‘Deport first, appeal later’ policy breaches human rights
The system of deporting foreign criminals before they have had a chance to appeal was in breach of their human rights, the Supreme Court has ruled.
The court unanimously allowed the appeals in the cases of two foreign nationals who claimed that deportation would breach their right to private and family life. Kevin Kiaire, from Kenya, and Courtney Byndloss, from Jamaica, had been granted indefinite leave to remain in the UK. Both have longstanding family ties in Britain.
In his judgment, released today, Lord Wilson concluded that the risk to public safety was ‘outweighed’ by the argument that ‘when we are afforded a right of appeal, our appeal should be effective.’ The home secretary, in other words, failed to prove that deportation in advance of an appeal ‘strikes a fair balance between the rights of the appellants and the interests of the community.’
Appearing in the 2015 Conservative manifesto, the ‘deport first, appeal later’ policy was put forward by Theresa May as home secretary. At the Conservative party conference in 2013, May argued: ‘Where there is no risk of serious and irreversible harm, we should deport foreign criminals first and hear their appeals later.’

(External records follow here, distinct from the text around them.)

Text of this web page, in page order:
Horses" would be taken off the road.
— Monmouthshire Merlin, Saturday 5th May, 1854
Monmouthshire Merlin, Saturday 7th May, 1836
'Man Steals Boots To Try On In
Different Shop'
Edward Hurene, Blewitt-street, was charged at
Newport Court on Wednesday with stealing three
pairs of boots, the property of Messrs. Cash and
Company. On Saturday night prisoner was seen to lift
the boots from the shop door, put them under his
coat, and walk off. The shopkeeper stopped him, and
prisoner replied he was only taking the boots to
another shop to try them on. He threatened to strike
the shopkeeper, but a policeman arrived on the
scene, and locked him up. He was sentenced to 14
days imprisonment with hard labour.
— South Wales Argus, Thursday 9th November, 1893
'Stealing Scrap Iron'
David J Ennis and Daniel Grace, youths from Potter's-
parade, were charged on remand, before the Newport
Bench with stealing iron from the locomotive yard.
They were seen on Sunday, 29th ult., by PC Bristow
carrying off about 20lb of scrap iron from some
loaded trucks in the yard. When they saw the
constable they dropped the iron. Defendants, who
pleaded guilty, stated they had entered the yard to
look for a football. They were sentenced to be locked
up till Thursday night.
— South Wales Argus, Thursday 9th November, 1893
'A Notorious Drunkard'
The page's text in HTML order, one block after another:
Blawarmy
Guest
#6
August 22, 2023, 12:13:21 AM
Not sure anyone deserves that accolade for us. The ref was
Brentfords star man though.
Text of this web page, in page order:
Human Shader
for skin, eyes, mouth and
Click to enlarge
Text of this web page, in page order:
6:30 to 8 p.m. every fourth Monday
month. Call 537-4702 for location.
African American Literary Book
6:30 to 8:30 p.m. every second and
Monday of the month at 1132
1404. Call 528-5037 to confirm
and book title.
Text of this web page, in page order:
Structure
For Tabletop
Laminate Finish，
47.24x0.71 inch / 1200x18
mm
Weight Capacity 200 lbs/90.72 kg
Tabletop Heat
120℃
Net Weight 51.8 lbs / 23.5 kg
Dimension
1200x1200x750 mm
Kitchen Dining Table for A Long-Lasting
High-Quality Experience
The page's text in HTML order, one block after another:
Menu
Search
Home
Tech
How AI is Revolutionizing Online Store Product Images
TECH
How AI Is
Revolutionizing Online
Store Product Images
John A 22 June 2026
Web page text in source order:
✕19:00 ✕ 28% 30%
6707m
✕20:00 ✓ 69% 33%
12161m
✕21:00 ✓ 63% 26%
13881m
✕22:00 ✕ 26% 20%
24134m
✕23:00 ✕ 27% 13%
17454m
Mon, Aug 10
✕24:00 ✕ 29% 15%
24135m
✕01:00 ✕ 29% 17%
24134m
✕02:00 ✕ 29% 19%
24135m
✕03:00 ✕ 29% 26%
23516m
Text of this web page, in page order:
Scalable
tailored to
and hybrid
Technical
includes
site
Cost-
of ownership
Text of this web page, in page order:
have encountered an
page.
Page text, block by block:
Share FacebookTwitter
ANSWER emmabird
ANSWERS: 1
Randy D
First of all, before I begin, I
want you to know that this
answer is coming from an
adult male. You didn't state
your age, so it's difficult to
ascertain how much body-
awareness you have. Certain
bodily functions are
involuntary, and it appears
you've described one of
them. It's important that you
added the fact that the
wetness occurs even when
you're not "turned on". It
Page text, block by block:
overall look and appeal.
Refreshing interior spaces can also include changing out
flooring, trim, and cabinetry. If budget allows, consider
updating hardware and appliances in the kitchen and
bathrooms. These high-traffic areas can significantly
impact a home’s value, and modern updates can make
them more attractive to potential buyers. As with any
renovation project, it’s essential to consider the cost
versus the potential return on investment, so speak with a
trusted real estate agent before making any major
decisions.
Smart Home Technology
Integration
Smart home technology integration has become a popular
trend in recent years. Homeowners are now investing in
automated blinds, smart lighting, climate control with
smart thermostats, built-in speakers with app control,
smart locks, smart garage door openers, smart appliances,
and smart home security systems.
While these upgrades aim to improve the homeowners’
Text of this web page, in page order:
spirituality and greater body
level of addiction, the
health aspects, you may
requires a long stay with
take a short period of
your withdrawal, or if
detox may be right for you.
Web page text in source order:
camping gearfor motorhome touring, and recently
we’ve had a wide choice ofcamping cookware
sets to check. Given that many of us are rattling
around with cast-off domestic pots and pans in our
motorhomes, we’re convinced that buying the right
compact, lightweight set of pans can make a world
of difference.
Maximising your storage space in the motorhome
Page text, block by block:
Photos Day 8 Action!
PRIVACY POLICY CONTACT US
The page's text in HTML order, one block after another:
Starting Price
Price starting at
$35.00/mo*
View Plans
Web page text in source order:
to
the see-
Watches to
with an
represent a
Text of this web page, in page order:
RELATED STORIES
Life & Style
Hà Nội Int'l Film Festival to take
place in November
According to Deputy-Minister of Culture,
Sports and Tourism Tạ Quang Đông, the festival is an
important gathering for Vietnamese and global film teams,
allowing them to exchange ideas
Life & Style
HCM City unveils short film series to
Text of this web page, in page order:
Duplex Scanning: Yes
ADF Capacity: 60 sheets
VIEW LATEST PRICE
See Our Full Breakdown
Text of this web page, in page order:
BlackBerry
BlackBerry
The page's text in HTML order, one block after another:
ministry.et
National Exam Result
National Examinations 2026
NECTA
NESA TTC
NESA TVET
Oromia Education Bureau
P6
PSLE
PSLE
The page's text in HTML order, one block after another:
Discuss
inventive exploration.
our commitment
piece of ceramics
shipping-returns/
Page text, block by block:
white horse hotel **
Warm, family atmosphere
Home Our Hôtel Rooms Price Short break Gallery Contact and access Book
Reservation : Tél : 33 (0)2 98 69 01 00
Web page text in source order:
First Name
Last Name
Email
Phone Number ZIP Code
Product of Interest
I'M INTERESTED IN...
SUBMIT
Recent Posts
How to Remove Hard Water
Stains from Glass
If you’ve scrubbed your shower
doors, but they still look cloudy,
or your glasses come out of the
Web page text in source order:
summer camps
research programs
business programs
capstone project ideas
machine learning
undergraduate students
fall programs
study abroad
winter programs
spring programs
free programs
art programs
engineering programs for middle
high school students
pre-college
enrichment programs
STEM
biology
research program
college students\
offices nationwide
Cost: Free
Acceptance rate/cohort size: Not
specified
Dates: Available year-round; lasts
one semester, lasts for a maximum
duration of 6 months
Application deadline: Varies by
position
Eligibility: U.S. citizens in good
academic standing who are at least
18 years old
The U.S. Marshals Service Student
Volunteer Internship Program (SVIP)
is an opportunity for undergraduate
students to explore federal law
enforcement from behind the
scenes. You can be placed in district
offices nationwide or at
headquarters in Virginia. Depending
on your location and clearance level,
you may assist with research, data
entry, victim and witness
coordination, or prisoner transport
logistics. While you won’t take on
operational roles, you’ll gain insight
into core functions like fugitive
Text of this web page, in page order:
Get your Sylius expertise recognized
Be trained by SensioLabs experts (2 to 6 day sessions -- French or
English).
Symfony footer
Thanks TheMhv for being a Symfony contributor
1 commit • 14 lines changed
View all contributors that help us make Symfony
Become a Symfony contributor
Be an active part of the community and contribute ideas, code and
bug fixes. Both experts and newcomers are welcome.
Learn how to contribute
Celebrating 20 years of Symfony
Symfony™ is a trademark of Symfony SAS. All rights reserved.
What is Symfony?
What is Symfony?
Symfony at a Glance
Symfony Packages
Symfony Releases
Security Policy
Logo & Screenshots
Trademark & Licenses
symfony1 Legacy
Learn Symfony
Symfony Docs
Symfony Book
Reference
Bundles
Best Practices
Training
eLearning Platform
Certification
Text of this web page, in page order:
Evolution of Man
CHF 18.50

Both Kiarie and Byndloss had convictions for serious drug-related offences. As a result, in October 2014, then-home secretary Theresa May ordered that they be deported. They argued that deportation would breach their article 8 rights under the European Convention of Human Rights. In response, the home office ruled that although their appeals under were potentially arguable, Kiarie and Byndloss could lodge them only after they had returned to Kenya and Jamaica respectively.
In its ruling, the Supreme Court argued that this system was not compliant with human rights standards because the home office could not ensure that an appeal from abroad would be conducted fairly. Lord Wilson held that the difficulty of giving live evidence to a tribunal (whether in person or by video link) would obstruct the appeal. He found that ‘the financial and logistical barriers’ to an appellant wishing to give ‘evidence on screen are almost insurmountable.’
Notwithstanding the concerns about live evidence, Lord Carnwath argued that ‘it would be wrong in principle for the Secretary of State, as the opposing party to the appeal, to be allowed to dictate the conduct of the appellant’s case or the evidence on which he chooses to rely’.